Source records
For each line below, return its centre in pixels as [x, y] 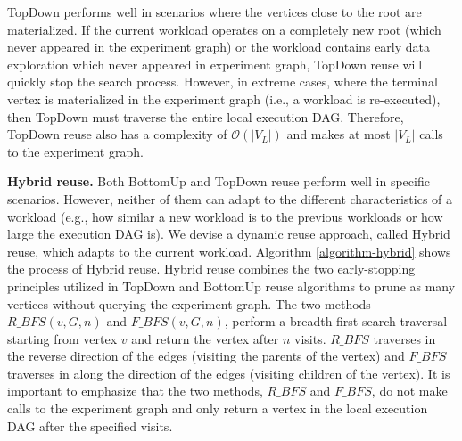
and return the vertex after [205, 338]
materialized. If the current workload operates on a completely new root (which [224, 29]
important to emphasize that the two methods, [135, 391]
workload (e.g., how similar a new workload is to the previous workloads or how [225, 216]
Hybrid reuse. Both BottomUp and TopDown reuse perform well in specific [219, 181]
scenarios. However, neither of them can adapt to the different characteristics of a [230, 198]
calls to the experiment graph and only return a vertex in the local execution [218, 408]
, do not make [409, 391]
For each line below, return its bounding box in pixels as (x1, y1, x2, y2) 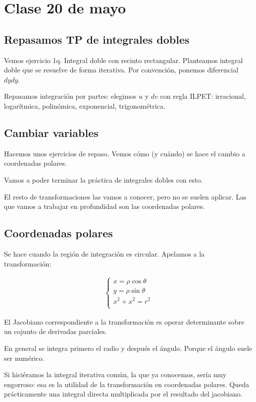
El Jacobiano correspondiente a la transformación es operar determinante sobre (4, 316, 245, 327)
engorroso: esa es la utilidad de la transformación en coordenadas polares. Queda (4, 379, 249, 389)
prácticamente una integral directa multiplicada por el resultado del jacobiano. (4, 389, 243, 399)
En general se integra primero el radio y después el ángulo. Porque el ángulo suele (4, 343, 253, 353)
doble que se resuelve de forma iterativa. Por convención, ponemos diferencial (4, 65, 239, 75)
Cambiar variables (4, 125, 99, 140)
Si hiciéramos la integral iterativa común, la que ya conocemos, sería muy (4, 369, 227, 380)
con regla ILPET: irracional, (160, 91, 246, 101)
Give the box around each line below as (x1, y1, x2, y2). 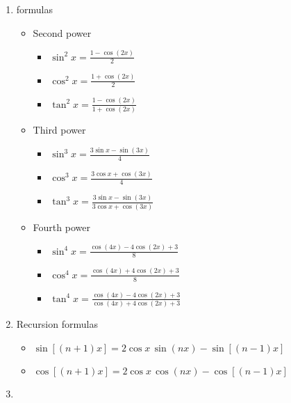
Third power (33, 123, 86, 137)
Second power (33, 25, 92, 40)
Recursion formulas (16, 317, 98, 331)
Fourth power (33, 219, 90, 234)
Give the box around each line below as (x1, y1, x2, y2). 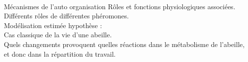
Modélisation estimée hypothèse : (4, 20, 102, 30)
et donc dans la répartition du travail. (4, 48, 116, 59)
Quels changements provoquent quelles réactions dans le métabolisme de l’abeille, (4, 39, 245, 49)
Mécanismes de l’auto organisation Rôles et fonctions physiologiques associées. (4, 1, 235, 11)
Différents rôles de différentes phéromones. (4, 11, 129, 21)
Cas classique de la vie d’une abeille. (4, 30, 112, 40)
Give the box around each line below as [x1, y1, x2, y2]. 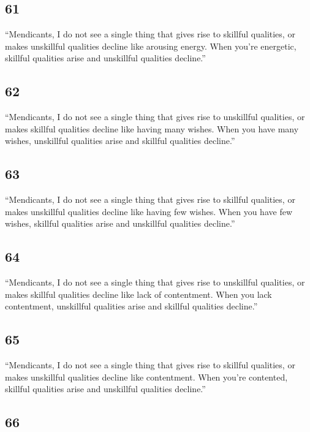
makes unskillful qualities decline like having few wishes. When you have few [5, 205, 292, 218]
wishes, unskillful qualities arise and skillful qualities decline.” [5, 134, 235, 147]
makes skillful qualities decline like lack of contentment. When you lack [5, 287, 272, 300]
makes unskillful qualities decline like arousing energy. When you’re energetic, [5, 39, 297, 52]
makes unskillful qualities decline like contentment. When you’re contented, [5, 370, 288, 383]
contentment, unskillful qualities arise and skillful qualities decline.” [5, 300, 258, 313]
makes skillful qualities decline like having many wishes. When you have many [5, 122, 299, 135]
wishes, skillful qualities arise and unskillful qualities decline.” [5, 217, 235, 230]
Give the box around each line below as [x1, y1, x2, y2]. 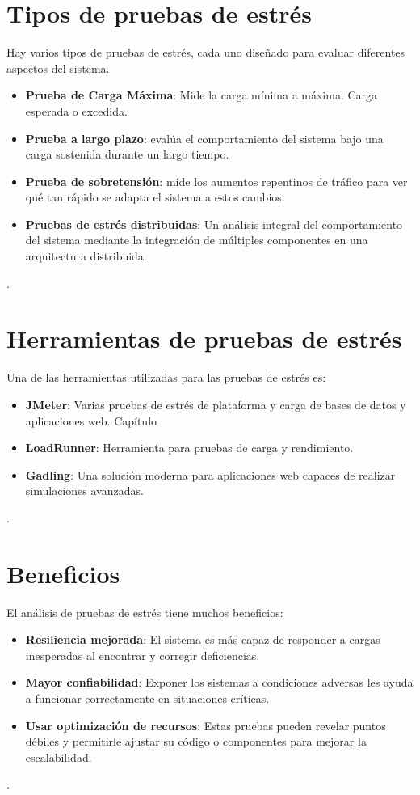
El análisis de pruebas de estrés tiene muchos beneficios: [6, 603, 283, 620]
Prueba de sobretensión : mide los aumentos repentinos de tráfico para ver [25, 172, 408, 189]
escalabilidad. [25, 748, 92, 765]
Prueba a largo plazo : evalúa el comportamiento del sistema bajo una [25, 129, 384, 146]
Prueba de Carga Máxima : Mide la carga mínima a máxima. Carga [25, 87, 378, 104]
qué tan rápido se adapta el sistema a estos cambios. [25, 188, 285, 205]
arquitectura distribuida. [25, 247, 147, 264]
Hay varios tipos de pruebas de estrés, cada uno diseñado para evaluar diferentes [6, 44, 405, 61]
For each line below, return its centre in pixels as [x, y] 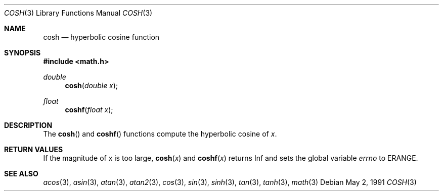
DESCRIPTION [28, 125]
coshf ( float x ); [89, 110]
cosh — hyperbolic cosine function [101, 37]
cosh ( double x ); [92, 85]
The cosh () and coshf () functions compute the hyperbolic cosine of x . [160, 134]
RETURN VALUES [34, 149]
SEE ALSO [21, 174]
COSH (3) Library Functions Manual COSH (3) [78, 13]
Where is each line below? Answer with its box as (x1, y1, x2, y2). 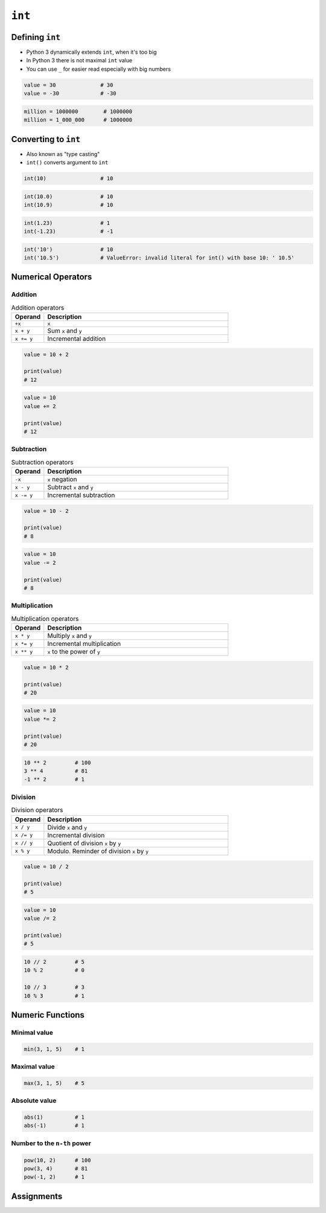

• [Your goal]: Your answer should be the exact lines above from the one containing "and return the vertex after [205, 338]" through the one containing "Quels changements provoquent", with both end lines kept and the pictures removed, please.

• [Exercise solution]:
and return the vertex after [205, 338]
materialized. If the current workload operates on a completely new root (which [224, 29]
important to emphasize that the two methods, [135, 391]
workload (e.g., how similar a new workload is to the previous workloads or how [225, 216]
Hybrid reuse. Both BottomUp and TopDown reuse perform well in specific [219, 181]
scenarios. However, neither of them can adapt to the different characteristics of a [230, 198]
calls to the experiment graph and only return a vertex in the local execution [218, 408]
, do not make [409, 391]
For each line below, return its bounding box in pixels as (x1, y1, x2, y2) 
El Jacobiano correspondiente a la transformación es operar determinante sobre (4, 316, 245, 327)
engorroso: esa es la utilidad de la transformación en coordenadas polares. Queda (4, 379, 249, 389)
prácticamente una integral directa multiplicada por el resultado del jacobiano. (4, 389, 243, 399)
En general se integra primero el radio y después el ángulo. Porque el ángulo suele (4, 343, 253, 353)
doble que se resuelve de forma iterativa. Por convención, ponemos diferencial (4, 65, 239, 75)
Cambiar variables (4, 125, 99, 140)
Si hiciéramos la integral iterativa común, la que ya conocemos, sería muy (4, 369, 227, 380)
con regla ILPET: irracional, (160, 91, 246, 101)
Give the box around each line below as (x1, y1, x2, y2). 
Third power (33, 123, 86, 137)
Second power (33, 25, 92, 40)
Recursion formulas (16, 317, 98, 331)
Fourth power (33, 219, 90, 234)
Give the box around each line below as (x1, y1, x2, y2). 
Modélisation estimée hypothèse : (4, 20, 102, 30)
et donc dans la répartition du travail. (4, 48, 116, 59)
Quels changements provoquent quelles réactions dans le métabolisme de l’abeille, (4, 39, 245, 49)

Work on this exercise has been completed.